The attention Res-UNet has the longest training duration of 56 minutes and 45 seconds, likely due to its complex architecture. The UNet shows efficient training, completing in 73 epochs. The Res-UNet and attention Res-UNet require more extensive training durations of 45 minutes, 12 seconds and 62 epochs. Some models end training early due to no improvement in the validation loss, highlighting the importance of early stopping strategies in preventing overfitting. This emphasizes the need for the optimal model performance as well as resource allocation decisions during training.

Figure 6 depict the evolution of the BFL over epochs for validation data of three different models. These results offer insights into how these models perform during the training process.

Figure 6. Convergence for trained models on Polyp Segmentation.

UNet model:

The UNet model initiates training with a high validation loss, approximately 1.4, primarily because its initial weights are far from the optimal ones. Note that within the initial ten epochs, the UNet model experiences a rapid decrease in the validation loss, which is a common case during the early training stages of many neural networks. This reduction reflects the model's improvement in fitting the training data as it adjusts weights through techniques like backpropagation and stochastic gradient descent (SGD). After this initial phase, the UNet model maintains a relatively low and stable loss for the remaining epochs, albeit with some minor fluctuations. These fluctuations are likely attributable to inherent data noises and the stochastic nature of the optimization process.

Res-UNet and attention Res-UNet models:

Both Res-UNet and attention Res-UNet models are trained with a low initial validation loss, roughly 0.2, suggesting potential pretraining or initialization and reaching to a reasonable starting point. In the initial 15 epochs, both models experience fluctuations in the loss. This is common during initial training phases as both models adapt to the data and fine-tuned weights, possibly indicating sensitivity to the initial configuration or data noises. As training progresses, both models achieve stable loss values, signifying that models have reached a consistent and relatively optimal solution compared to the UNet within this timeframe. Eventually, all models reach the minimum loss of approximately 10%, demonstrating similar performance levels in minimizing the loss on the validation data, despite differences exist in the convergence speed and early fluctuations.

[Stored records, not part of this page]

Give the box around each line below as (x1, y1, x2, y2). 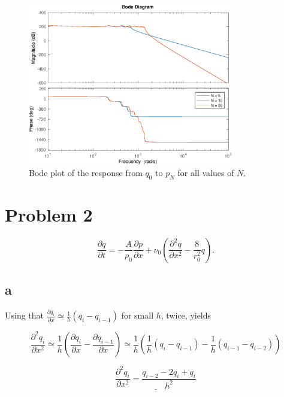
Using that (5, 309, 44, 322)
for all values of (177, 166, 234, 178)
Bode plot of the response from (29, 166, 143, 178)
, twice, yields (161, 309, 212, 322)
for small (121, 309, 154, 322)
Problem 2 (5, 202, 93, 226)
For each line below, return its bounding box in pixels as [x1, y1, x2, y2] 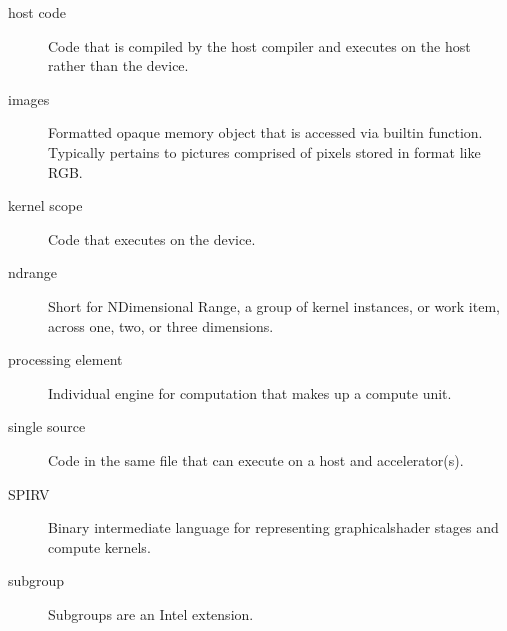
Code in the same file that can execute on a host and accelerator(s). [48, 449, 464, 470]
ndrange [8, 262, 58, 283]
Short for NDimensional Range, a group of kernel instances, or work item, [48, 295, 500, 316]
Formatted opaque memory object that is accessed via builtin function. [48, 122, 483, 143]
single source [8, 416, 86, 437]
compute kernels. [48, 536, 151, 557]
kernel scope [8, 195, 83, 216]
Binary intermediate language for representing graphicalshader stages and [48, 517, 499, 538]
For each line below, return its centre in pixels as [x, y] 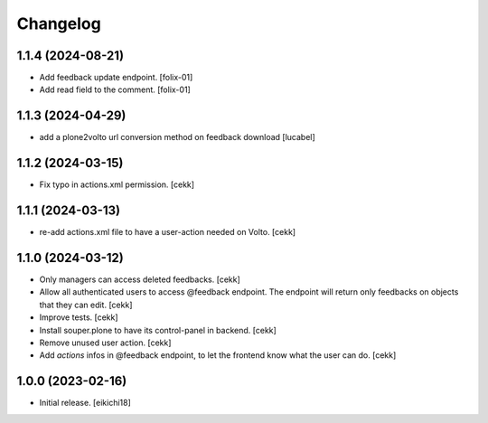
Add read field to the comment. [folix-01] [115, 89]
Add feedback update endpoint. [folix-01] [116, 78]
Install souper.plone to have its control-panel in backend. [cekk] [158, 330]
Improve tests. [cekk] [79, 317]
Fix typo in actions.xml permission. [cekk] [117, 184]
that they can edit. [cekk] [86, 305]
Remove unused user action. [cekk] [105, 343]
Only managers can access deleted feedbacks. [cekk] [140, 279]

In summary, these results indicate that the UNet initiates training with a higher loss but converges swiftly. In contrast, the Res-UNet and attention Res-UNet begin with lower losses but may show more early training fluctuations. Nevertheless, all models ultimately achieve a similar minimum loss, showcasing their ability to capture crucial data features and make accurate predictions. Table 4 provides performance metrics for the UNet, Res-UNet, and attention Res-UNet when applied to test data.

Model Focal Loss Accuracy Precision Recall Dice IoU
UNet 0.0387 0.968 0.913 0.733 0.813 0.686
Res-UNet 0.0369 0.971 0.925 0.766 0.838 0.721
Attention Res-UNet 0.0394 0.969 0.881 0.788 0.832 0.712
Table 4 Performance Metrics for the UNet, Res-UNet, and attention Res-UNet on test data

1) Focal loss: All the models achieve low focal loss values, with the Res-UNet and attention Res-UNet outperforming the UNet. The Res-UNet achieves the lowest focal loss, highlighting its proficiency in addressing the problem of class imbalance. This means that the variants perform better at focusing on hard-to-classify pixels, which is the tumor class.

2) Accuracy: The Res-UNet and attention Res-UNet exhibit impressive accuracies, approximately 99.6%, surpassing the 98.7% accuracy of the UNet. Both Res-UNet and attention Res-UNet excel in pixel-level classification.

3) Precision and recall: The Res-UNet demonstrates superior precision, indicating accurate positive pixel classification with the minimal false positives. The UNet and attention Res-UNet exhibit slightly lower precision values. Conversely, the attention Res-UNet achieves the highest recall, suggesting its effectiveness in capturing a larger proportion of true positives.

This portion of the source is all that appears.